Other key recommendations:
- Closely follow data collection practices of institutions and businesses
- Require self-identification of AI systems in human-machine interactions
- Support challenges to address climate change and hold an annual “AI for good” challenge
- Include workers whose jobs are impacted by AI in the AI design process
- Map skills shortages to identify AI opportunities
- Support the development of AI testing systems that let civil society organizations conduct independent quality verification
- Support elementary AI education courses for all EU citizens
- Fund government employee AI training and assess potential privacy and personal data risks of AI systems before government agencies procure them
- Create monitoring mechanisms to track the impact of AI on European members states and across the EU
- Fund additional research into the impact of AI on individuals and society, including on the rule of law, democracy, jobs, and social systems and structures
AI Now Institute cofounder Meredith Whittaker stressed the need to study the impact of AI in areas like criminal justice, hiring, and education in a U.S. Congress hearing today about the ethical implications of AI in the United States.

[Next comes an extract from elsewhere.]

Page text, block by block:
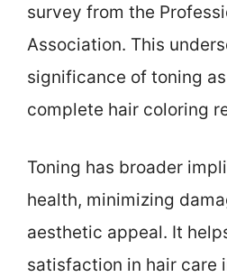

In the business sector, the EU AI expert report calls for companies to form partnerships with training programs to teach employees how to work with AI systems and says governments should create incentives for companies to provide skills training and skills updates for their workforce. The report also encourages funding and training support for startups and small businesses and additional InvestEU funding to support the growth of more AI companies in Europe.
Beyond B2B and B2C, the report acknowledges a third sector, P2C, or public-to-citizens services — establishing a category for AI systems used by governments.
“The P2C context, or Digital Government, is emerging very rapidly, leading to a potential revolution in the role and structure of government and its relationship with individuals and businesses,” the report reads.
The investment and policy document is the second and final piece expected from the group and was introduced as part of a European AI Alliance Assembly that took place today in Brussels.
In a gathering held in Helsinki last month, EU member nation foreign ministers agreed to advance towards the creation of a legal framework for AI system design based on the Council of Europe’s standards for rule of law. The Council of Europe introduced ethical standards for the use of AI in criminal justice in December 2018.
Beyond reports commissioned by the European Commission, a number of European nations signed the OECD’s AI principles in France, together with the United States, Australia, Japan, and dozens of other countries.
The European continent continues to boast the largest number of AI researchers in the world. But if growth rates persist, China will surpass Europe in the years ahead, according to a December 2018 analysis by Dutch business analytics company Elsevier.